United Farm Workers send scathing letter to Mayor of Grand Rapids
Two weeks we wrote an article that was critical of the Cesar Chavez march held on Thursday, March 17 in Grand Rapids. Last week we wrote a piece on intimidation tactics being used against GVSU students standing in solidarity with Grand Rapids transit workers. This week, Grand Rapids is getting the attention from two national civil rights and civil liberties organizations.
The national office of the United Farm Workers has sent a scathing letter to the Mayor of Grand Rapids, Rosalynn Bliss.
Bliss, who was at the front of the Cesar Chavez march last Thursday, received a letter from the President of the United Farm Workers, Arturo Rodriguez.
“On behalf of the more than 10,000 members of the United Farm Workers, I am writing to express our deep disappointment in the breathtaking hypocrisy demonstrated by your administration this past week. On Thursday, March 17, you marched under our banner to commemorate the work of an American icon and our founder, Cesar Chavez.
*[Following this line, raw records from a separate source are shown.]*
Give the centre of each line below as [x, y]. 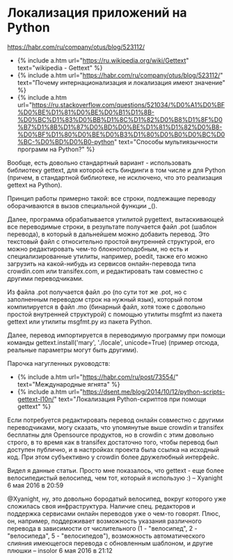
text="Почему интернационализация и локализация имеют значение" [121, 82]
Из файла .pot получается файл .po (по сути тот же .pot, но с [97, 292]
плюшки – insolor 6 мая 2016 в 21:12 [60, 550]
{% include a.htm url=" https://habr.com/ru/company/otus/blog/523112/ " [120, 75]
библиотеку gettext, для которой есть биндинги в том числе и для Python [116, 170]
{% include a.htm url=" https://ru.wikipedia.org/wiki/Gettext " [103, 60]
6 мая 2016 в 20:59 [35, 485]
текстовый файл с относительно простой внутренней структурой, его [111, 241]
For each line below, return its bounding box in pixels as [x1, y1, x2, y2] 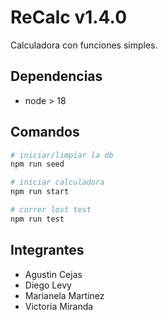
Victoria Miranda [24, 300, 94, 312]
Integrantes [10, 242, 85, 259]
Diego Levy [24, 279, 72, 291]
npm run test [10, 214, 65, 224]
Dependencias [10, 68, 103, 85]
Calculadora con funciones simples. [10, 39, 158, 51]
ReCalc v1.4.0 [10, 6, 128, 29]
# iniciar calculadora [10, 177, 105, 188]
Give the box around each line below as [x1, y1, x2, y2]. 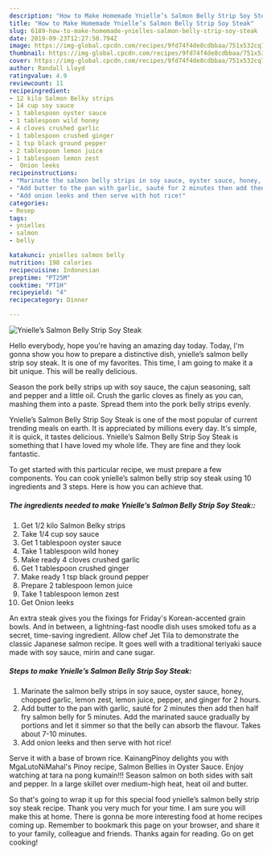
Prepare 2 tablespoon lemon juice [20, 580, 133, 590]
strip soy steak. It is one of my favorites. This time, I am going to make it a [9, 358, 253, 367]
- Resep [9, 206, 35, 214]
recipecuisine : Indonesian [9, 266, 100, 274]
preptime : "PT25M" [9, 273, 71, 282]
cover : [9, 57, 31, 65]
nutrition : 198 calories [9, 259, 92, 267]
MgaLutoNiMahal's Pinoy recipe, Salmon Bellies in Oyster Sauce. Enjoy [9, 762, 244, 771]

The very next day, on Friday, March 18, you dispatched Grand Rapids Police to the homes of student activists to intimidate them for organizing a January sit in to support transit workers represented by Amalgamated Transit Union (ATU) Local 836.
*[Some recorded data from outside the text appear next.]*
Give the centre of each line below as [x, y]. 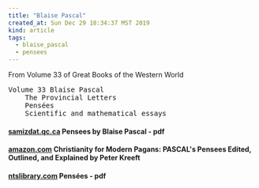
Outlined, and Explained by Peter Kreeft [74, 158]
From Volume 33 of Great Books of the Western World [96, 75]
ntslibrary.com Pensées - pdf [57, 175]
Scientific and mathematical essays [96, 113]
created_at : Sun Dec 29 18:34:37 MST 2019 [79, 23]
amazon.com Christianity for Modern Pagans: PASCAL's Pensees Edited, [130, 149]
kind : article [32, 30]
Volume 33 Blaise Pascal [56, 90]
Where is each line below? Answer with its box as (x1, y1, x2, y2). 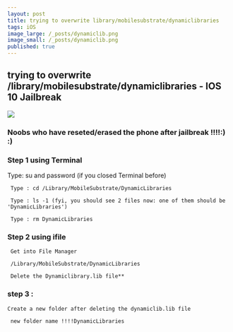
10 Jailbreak (7, 91, 62, 103)
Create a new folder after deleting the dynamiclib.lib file (7, 305, 191, 312)
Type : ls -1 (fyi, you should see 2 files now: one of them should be (10, 197, 226, 205)
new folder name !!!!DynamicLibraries (10, 317, 125, 325)
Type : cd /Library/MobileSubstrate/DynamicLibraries (10, 185, 172, 192)
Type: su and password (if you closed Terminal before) (7, 171, 167, 180)
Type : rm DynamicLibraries (10, 216, 93, 223)
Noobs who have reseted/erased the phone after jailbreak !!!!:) (7, 127, 226, 137)

You cannot march in the name of Cesar Chavez one day and use police officers to suppress all that he fought for the next. The United Farm Workers stands in solidarity with our ATU brothers and sisters struggling to preserve their retirement security and the United Students Against Sweatshops (USAS) who, in an inspiring acts of selflessness, have embraced their elders fight as their own.
I also write to call you to a higher purpose than implementing an austerity agenda that may win accolades from the comfortable, but will destroy the lives of the constituents who are counting on you the most. We ask that you adopt the spirit of our heroes – Cesar Chavez, Rosa Parks, Martin Luther King Jr. – whose names adorn your city streets and parks by rejecting the tactics who opposed and oppressed them in their lifetimes.
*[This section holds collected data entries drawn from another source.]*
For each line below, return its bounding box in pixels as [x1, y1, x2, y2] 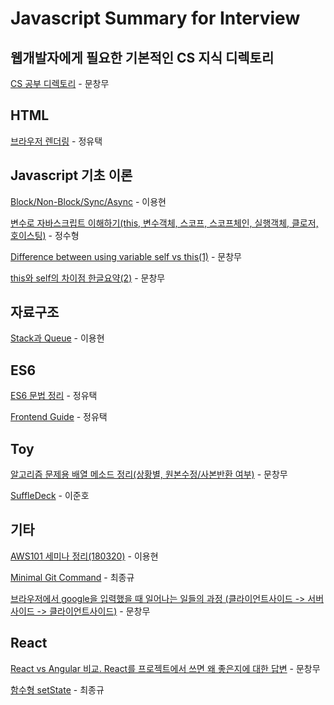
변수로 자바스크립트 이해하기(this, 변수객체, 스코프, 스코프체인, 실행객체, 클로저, [10, 217, 319, 229]
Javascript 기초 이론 [10, 167, 133, 184]
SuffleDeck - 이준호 [10, 490, 90, 502]
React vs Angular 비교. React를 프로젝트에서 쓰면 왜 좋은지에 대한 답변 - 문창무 [10, 662, 321, 674]
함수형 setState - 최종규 [10, 683, 105, 696]
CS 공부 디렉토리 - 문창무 [10, 78, 110, 89]
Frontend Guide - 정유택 [10, 411, 108, 423]
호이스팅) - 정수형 [10, 229, 80, 241]

The letter from the United Farm Workers is dated March 25.
On the same day, Mayor Bliss received another letter from the Bill of Rights Defense Committee/Defending Dissent Foundation. That letter states in part:
The Bill of Rights Defense Committee/Defending Dissent Foundation strongly condemns the ongoing campaign of intimidation against transit workers and students in Grand Rapids, Michigan. The struggle for workers rights has always been closely aligned with the struggle for free speech. We honor the commitment of these students and workers to speak truth to power, and deplore the tactics employed by the City and the transit agency to silence them.
In January, Grand Valley State United Students Against Sweatshops staged a day of actions in support of the ATU workers. These actions included both a fare strike and a sit-in. The sit-in took place at a public meeting of the transit authority and was made up of mostly students and community supporters. Students report that the plan was to stage the sit-in when the transit authority moved from public session to executive session and leave when asked to do so by the police. Although police were present, at no point did they ask the protesters to leave and the protesters ultimately left of their own accord.
On Friday March 18–nearly two months later–police showed up at the doors of the students and a worker who participated in the sit-in, asking them questions about fellow activists, and telling them they might at some point in the future be arrested over the sit- in. The baffling and quite frankly absurd nature of this train of events indicates that the police have very little interest in actual law enforcement and are merely attempting to intimidate students and workers from participating in protest actions. In a free society, law enforcement is not used to silence dissent. Such actions are intolerable.